City home to more than 1,500 high-tech, life sciences companies that generate 37,000 jobs

Markham is doing everything it can to build upon its success as a haven for IT and high-tech firms.

York Region’s largest municipality has just wrapped up Markham Innovation Week, where the city boasted that it’s "Canada’s high-tech capital," home to more than 1,500 high-tech and life sciences companies that generate a staggering 37,000 jobs.

Consider that several decades ago, there was virtually no high-tech industry in Markham.

So why was Markham so successful in becoming the second-largest IT hub in all of Canada, trailing only Canada’s largest city, Toronto.

Longtime Mayor Frank Scarpitti, who has been there to see the rise of the high-tech industry in Markham, believes he knows the answer.
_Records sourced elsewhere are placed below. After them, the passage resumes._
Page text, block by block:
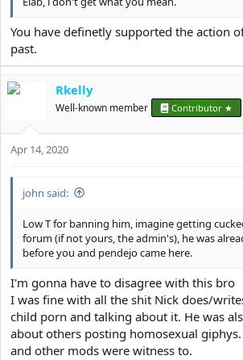
You have definetly supported the action
past.
Rkelly
Well-known member Contributor ★
Apr 14, 2020
john said:
Low T for banning him, imagine getting
forum (if not yours, the admin's), he was
before you and pendejo came here.
I'm gonna have to disagree with this bro
I was fine with all the shit Nick does/
child porn and talking about it. He was
about others posting homosexual
and other mods were witness to.

“When you hear what companies are looking for, it’s the talent that we’ve attracted to the city of Markham. In order for these companies to succeed, they need the best and the brightest,” said Scarpitti, who has been mayor since 2006 and a member of Markham council since 1985, except for a term in the mid-’90s.

“Whether it’s through our educational system here … with the schools and the connection to the post-secondary institutions or the internationally skilled talent that’s come here from all over the world. These are all ingredients that companies are looking for.”
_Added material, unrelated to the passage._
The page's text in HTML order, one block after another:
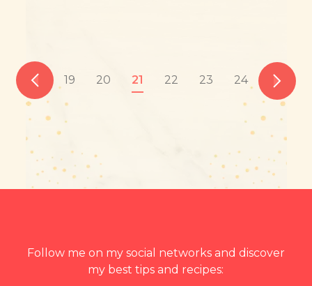
19 20 21 22 23 24
Follow me on my social networks and discover
my best tips and recipes:

Scarpitti said companies that locate to Markham -- and there are many, like IBM Canada, AMD, GM Canada, G&D, Qualcomm, Huawei, Pond Technologies, Terago, Bluewrist, Book4Time, Hyperion Sensors, Honda Canada, and plenty more ­-- are also keenly interested in “diversity, but they’re looking for a skilled and highly educated workforce that’s made available to them here. They also want to be a part of an ecosystem. I’ve heard this described by others who are not in the IT industry, they’re in other industries, but they love being in Markham, because if they have an idea they can go down the street and talk to someone in the IT industry, they’re not having to go halfway around the world to try to figure out that solution.”

Markham is also home to a world-class high-tech/IT incubator, ventureLAB, located at the IBM campus on Steeles Avenue.

Melissa Chee, president and CEO of ventureLAB, describes the 50,000-square-foot facility as an “incubation space where more than 45 high-tech companies are co-located.”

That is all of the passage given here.